* PROBLEM TO SOLVE
The expected output is an exact copy of the lines from the one containing "the LF character, also" through the final line of the entries below, with no images.

[Records from a dataset]
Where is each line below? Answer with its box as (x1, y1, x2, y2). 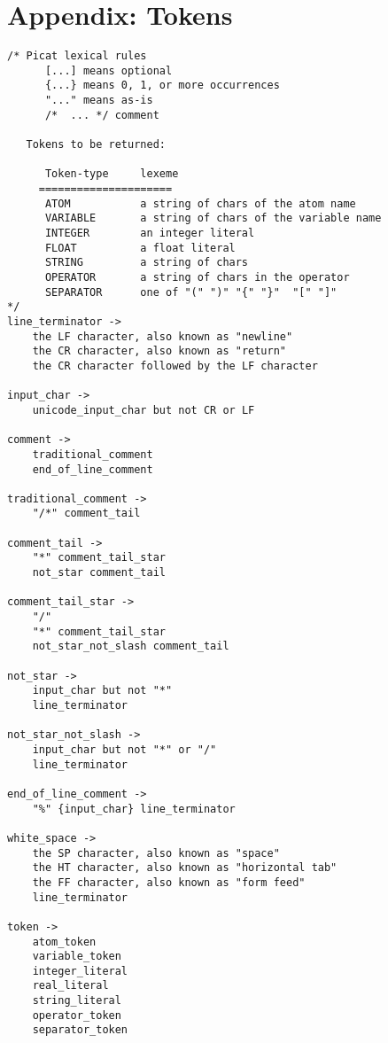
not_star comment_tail (32, 566, 166, 580)
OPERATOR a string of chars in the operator (44, 270, 350, 284)
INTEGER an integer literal (44, 227, 255, 239)
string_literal (32, 994, 121, 1008)
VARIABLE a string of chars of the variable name (44, 212, 382, 225)
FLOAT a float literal (44, 241, 236, 254)
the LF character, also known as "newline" (32, 330, 293, 343)
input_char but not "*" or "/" (32, 743, 217, 756)
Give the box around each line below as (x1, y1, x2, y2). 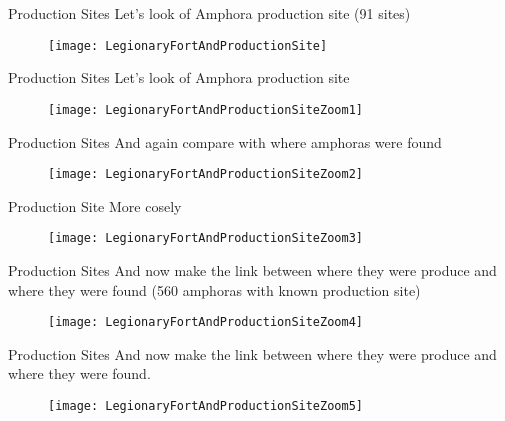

* ANSWER FOR THIS EXERCISE
the LF character, also known as "newline" (32, 330, 293, 343)
input_char but not "*" or "/" (32, 743, 217, 756)
Give the box around each line below as (x1, y1, x2, y2). 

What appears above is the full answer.